▶ Given entries
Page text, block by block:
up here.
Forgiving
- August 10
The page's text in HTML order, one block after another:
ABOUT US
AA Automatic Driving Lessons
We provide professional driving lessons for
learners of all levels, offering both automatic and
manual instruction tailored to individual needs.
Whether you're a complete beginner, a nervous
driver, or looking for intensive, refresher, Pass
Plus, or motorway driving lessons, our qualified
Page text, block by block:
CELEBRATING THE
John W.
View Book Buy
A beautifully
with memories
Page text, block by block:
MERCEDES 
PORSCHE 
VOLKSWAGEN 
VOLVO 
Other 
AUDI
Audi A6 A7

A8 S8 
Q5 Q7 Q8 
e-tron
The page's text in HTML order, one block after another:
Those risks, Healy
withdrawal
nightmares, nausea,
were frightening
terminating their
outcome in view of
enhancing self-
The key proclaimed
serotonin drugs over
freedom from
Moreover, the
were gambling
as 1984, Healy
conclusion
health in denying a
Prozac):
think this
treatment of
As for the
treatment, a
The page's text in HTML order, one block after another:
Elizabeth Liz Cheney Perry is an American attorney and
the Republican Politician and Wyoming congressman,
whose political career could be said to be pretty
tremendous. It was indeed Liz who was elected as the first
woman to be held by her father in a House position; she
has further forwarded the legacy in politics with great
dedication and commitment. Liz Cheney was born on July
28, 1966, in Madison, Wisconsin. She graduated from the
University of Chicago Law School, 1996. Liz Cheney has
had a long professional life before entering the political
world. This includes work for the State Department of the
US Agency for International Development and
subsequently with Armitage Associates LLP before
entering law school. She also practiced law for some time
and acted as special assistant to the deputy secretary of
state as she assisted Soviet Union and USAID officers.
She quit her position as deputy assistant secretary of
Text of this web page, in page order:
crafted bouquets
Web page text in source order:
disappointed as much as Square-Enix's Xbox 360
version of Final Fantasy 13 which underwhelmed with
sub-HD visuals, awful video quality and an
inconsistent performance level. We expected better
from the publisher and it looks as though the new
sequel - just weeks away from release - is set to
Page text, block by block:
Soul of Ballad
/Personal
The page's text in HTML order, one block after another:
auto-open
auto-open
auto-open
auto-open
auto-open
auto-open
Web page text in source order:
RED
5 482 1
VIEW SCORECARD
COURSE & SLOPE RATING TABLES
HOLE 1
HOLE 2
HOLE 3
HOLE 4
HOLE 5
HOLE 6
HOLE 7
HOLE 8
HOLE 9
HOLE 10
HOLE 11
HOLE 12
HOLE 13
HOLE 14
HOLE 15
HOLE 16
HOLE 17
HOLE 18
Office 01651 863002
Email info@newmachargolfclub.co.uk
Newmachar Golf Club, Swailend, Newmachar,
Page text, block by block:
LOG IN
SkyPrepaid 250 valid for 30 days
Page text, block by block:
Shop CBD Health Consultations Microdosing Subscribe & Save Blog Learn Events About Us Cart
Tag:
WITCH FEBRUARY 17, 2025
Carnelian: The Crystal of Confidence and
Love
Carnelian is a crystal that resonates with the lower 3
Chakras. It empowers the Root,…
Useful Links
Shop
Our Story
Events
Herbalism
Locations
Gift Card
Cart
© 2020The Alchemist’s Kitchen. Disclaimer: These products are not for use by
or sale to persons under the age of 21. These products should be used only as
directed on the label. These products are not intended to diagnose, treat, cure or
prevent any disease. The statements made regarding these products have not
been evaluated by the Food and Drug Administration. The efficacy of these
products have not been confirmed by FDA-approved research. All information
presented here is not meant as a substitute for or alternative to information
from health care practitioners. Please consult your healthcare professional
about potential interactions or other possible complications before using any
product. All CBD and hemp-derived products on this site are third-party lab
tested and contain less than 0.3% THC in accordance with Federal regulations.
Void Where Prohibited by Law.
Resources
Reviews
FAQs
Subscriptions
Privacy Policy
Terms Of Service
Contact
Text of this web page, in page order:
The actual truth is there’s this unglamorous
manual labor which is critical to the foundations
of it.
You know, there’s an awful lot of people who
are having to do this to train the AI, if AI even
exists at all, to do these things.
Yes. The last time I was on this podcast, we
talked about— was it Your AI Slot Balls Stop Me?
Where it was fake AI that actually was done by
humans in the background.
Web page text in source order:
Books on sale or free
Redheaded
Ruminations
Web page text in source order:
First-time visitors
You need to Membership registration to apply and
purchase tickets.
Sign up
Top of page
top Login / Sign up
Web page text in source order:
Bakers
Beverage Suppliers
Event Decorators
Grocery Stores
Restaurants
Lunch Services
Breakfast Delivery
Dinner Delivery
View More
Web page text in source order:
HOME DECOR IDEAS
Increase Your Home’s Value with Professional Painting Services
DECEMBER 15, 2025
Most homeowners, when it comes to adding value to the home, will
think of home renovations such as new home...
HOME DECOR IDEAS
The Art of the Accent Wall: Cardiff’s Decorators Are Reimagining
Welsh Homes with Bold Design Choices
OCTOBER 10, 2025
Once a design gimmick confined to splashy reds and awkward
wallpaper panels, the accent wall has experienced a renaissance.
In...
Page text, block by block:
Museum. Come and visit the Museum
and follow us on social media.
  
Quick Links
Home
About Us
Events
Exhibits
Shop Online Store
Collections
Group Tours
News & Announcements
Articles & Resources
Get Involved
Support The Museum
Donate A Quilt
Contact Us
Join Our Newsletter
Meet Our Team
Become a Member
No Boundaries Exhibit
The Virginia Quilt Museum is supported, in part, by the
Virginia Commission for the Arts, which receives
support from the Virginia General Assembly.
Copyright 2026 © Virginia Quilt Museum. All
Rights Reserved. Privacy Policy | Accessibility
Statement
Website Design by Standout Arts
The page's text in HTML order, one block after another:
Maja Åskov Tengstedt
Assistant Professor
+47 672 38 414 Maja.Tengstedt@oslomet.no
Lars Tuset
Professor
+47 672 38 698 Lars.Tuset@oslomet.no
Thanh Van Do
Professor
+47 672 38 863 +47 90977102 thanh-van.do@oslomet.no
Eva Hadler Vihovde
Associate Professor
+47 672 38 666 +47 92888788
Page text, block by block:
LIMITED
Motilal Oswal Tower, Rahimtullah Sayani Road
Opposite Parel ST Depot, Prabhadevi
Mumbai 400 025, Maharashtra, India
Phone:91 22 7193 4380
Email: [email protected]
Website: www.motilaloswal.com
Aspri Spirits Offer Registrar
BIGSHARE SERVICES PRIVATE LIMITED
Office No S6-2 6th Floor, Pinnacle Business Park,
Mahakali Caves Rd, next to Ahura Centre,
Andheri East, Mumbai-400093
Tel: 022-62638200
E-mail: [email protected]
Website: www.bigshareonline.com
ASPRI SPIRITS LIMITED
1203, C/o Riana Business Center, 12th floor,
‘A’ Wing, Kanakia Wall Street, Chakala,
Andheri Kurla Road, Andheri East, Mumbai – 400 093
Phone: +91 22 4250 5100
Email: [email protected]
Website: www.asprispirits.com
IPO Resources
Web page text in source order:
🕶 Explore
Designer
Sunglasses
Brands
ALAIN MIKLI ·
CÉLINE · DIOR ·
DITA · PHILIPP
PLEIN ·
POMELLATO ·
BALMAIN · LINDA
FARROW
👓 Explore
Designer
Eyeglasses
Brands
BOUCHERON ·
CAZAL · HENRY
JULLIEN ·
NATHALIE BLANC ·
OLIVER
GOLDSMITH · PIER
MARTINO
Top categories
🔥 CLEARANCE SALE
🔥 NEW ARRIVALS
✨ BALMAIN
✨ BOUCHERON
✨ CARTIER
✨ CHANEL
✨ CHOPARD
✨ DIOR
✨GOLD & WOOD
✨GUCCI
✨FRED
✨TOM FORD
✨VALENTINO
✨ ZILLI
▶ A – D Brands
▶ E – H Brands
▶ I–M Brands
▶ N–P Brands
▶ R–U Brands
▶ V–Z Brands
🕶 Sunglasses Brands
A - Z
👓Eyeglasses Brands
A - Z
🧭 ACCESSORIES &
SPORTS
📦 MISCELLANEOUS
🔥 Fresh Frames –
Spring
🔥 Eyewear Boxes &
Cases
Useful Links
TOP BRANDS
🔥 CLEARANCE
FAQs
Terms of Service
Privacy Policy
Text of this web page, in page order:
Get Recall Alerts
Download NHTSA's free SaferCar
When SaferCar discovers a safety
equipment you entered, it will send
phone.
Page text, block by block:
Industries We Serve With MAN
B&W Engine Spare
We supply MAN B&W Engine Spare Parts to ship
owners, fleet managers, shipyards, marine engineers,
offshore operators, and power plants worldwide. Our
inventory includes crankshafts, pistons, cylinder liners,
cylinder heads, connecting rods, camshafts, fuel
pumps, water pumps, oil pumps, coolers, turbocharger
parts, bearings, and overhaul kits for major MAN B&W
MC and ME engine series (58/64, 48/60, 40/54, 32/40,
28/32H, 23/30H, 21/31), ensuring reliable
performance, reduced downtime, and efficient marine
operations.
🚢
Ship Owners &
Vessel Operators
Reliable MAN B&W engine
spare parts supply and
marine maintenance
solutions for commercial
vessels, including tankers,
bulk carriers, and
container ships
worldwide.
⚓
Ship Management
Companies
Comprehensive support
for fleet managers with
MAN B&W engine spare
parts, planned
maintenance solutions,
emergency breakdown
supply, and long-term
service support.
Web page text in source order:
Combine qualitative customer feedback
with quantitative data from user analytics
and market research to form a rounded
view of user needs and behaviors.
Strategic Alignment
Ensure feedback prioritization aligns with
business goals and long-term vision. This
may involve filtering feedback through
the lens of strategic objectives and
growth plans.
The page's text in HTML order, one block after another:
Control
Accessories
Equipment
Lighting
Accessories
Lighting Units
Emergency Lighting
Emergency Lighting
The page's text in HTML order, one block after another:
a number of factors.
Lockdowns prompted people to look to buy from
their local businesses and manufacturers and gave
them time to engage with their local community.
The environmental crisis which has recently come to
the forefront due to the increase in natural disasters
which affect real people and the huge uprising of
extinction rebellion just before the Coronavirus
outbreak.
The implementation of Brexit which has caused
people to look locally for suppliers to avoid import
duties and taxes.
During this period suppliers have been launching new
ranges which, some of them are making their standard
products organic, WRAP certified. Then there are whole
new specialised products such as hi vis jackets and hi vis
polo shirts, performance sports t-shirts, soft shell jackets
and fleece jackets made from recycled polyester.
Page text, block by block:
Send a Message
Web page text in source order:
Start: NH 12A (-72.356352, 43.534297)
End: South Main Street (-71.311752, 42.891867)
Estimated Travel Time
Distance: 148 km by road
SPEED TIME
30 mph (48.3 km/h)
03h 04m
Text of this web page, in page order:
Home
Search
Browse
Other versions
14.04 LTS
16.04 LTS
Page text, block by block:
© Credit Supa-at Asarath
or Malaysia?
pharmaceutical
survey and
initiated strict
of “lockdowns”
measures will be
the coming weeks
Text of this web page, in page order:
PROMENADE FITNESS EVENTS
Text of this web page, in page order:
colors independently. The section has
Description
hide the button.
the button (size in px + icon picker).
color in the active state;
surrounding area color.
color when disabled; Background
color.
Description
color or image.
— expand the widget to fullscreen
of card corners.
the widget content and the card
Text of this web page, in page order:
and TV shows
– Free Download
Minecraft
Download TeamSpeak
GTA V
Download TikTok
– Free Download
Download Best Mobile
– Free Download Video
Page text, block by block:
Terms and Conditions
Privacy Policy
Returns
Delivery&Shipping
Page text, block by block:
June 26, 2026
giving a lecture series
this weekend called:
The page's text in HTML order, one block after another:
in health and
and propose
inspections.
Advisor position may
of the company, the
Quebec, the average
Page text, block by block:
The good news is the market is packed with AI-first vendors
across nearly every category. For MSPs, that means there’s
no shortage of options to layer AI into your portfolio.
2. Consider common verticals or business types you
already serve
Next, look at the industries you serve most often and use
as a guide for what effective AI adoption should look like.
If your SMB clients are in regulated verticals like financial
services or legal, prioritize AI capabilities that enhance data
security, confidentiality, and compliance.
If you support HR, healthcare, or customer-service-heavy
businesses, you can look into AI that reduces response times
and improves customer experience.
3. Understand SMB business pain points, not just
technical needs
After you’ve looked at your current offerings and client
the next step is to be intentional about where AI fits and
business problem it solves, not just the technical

▶ Your task
Beginning with the first line of the records above, reproduce each line exactly, ending at the line that contains "the Republican Politician", and leave out everything else.

▶ Response
Page text, block by block:
up here.
Forgiving
- August 10
The page's text in HTML order, one block after another:
ABOUT US
AA Automatic Driving Lessons
We provide professional driving lessons for
learners of all levels, offering both automatic and
manual instruction tailored to individual needs.
Whether you're a complete beginner, a nervous
driver, or looking for intensive, refresher, Pass
Plus, or motorway driving lessons, our qualified
Page text, block by block:
CELEBRATING THE
John W.
View Book Buy
A beautifully
with memories
Page text, block by block:
MERCEDES 
PORSCHE 
VOLKSWAGEN 
VOLVO 
Other 
AUDI
Audi A6 A7

A8 S8 
Q5 Q7 Q8 
e-tron
The page's text in HTML order, one block after another:
Those risks, Healy
withdrawal
nightmares, nausea,
were frightening
terminating their
outcome in view of
enhancing self-
The key proclaimed
serotonin drugs over
freedom from
Moreover, the
were gambling
as 1984, Healy
conclusion
health in denying a
Prozac):
think this
treatment of
As for the
treatment, a
The page's text in HTML order, one block after another:
Elizabeth Liz Cheney Perry is an American attorney and
the Republican Politician and Wyoming congressman,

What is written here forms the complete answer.